Gottes Hand und die Teufelsbratze [Brunelle]
Die beliebte Brunelle hat zwei handförmige Wurzeln, die wird Teufelsbratze genannt. Wenn zwei, die sich einander versprachen, den Bund recht kräftig machen wollen, nahmen sie dieses Blümchen und riefen es zum zeugen ihrer Treue an.
Da war auch einmal ein Bursche, der hätte gerne ein Mädchen geheiratet. Und das Kind war schön wie der Frühling, und in seinem Goldhaare hatte es, solange die Blume blühte, eine Brunelle stecken. Das Mädchen sagte nicht neun, und so gaben sie sich das Versprechen, einander anzugehören. Und sie schwuren einen heiligen Eid, ihre Treue nimmer zu brechen, und riefen die Brunelle zur Zeugschaft an. Der Bursche mußte aber fort und vergaß in fremden Lande des Eides; er wurde untreu. Kaum hatte das Mägdelein die Untreue ihres Verlobten in Erfahrung gebracht, als es auch vor Kummer und Leid hinzusiechen begann.
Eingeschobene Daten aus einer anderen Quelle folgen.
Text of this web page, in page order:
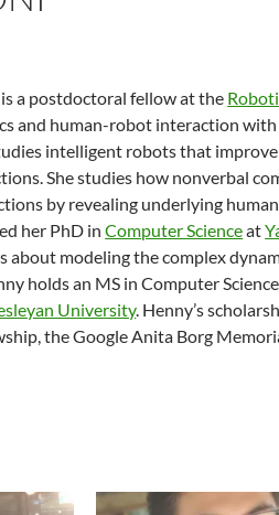
a postdoctoral fellow at the
and human-robot interaction
intelligent robots that
She studies how nonverbal
by revealing underlying
her PhD inComputer Scienceat
about modeling the complex
holds an MS in Computer
University. Henny’s
the Google Anita Borg
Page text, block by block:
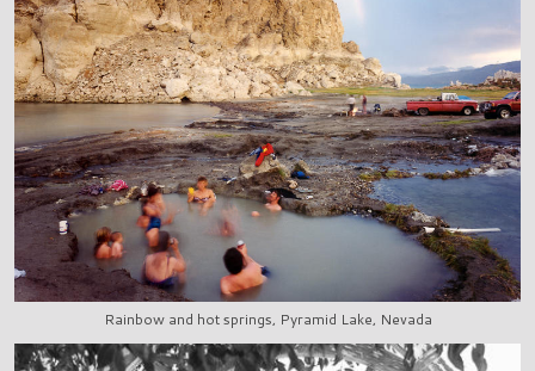
Rainbow and hot springs, Pyramid Lake, Nevada
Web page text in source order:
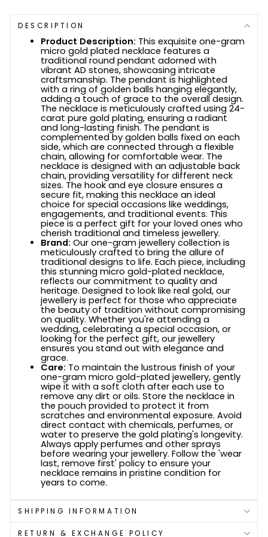
DESCRIPTION
Product Description: This exquisite one-gram
micro gold plated necklace features a
traditional round pendant adorned with
vibrant AD stones, showcasing intricate
craftsmanship. The pendant is highlighted
with a ring of golden balls hanging elegantly,
adding a touch of grace to the overall design.
The necklace is meticulously crafted using 24-
carat pure gold plating, ensuring a radiant
and long-lasting finish. The pendant is
complemented by golden balls fixed on each
side, which are connected through a flexible
chain, allowing for comfortable wear. The
necklace is designed with an adjustable back
chain, providing versatility for different neck
sizes. The hook and eye closure ensures a
secure fit, making this necklace an ideal
choice for special occasions like weddings,
engagements, and traditional events. This
piece is a perfect gift for your loved ones who
cherish traditional and timeless jewellery.
Brand: Our one-gram jewellery collection is
meticulously crafted to bring the allure of
traditional designs to life. Each piece, including
this stunning micro gold-plated necklace,
reflects our commitment to quality and
heritage. Designed to look like real gold, our
jewellery is perfect for those who appreciate
the beauty of tradition without compromising
on quality. Whether you're attending a
wedding, celebrating a special occasion, or
looking for the perfect gift, our jewellery
ensures you stand out with elegance and
grace.
Care: To maintain the lustrous finish of your
one-gram micro gold-plated jewellery, gently
wipe it with a soft cloth after each use to
remove any dirt or oils. Store the necklace in
the pouch provided to protect it from
scratches and environmental exposure. Avoid
direct contact with chemicals, perfumes, or
water to preserve the gold plating's longevity.
Always apply perfumes and other sprays
before wearing your jewellery. Follow the 'wear
last, remove first' policy to ensure your
necklace remains in pristine condition for
years to come.
SHIPPING INFORMATION
RETURN & EXCHANGE POLICY
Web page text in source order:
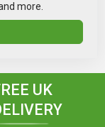
more.
UK
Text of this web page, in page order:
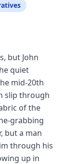
but John
quiet
mid-20th
slip through
of the
grabbing
but a man
through his
up in

Nach etlichen Wochen war es eine Leiche. Zur immerwährenden Erinnerung an diesen Eidbruch ließ der Herrgott der Braunelle, die zwei handförmigen Wurzel wachsen, die eine weiß wie Schnee, die anderer schwarz wie Kohle. Die weiße ist die Hand des treuen Mädchens, sie schwarze dagegen die treulose Hand des Burschen. (Strengen.)
Quelle: Volkssagen, Bräuche und Meinungen aus Tirol, gesammelt und herausgegeben von Johann Adolf Heyl, Brixen 1897, Nr. 36, Seite 32.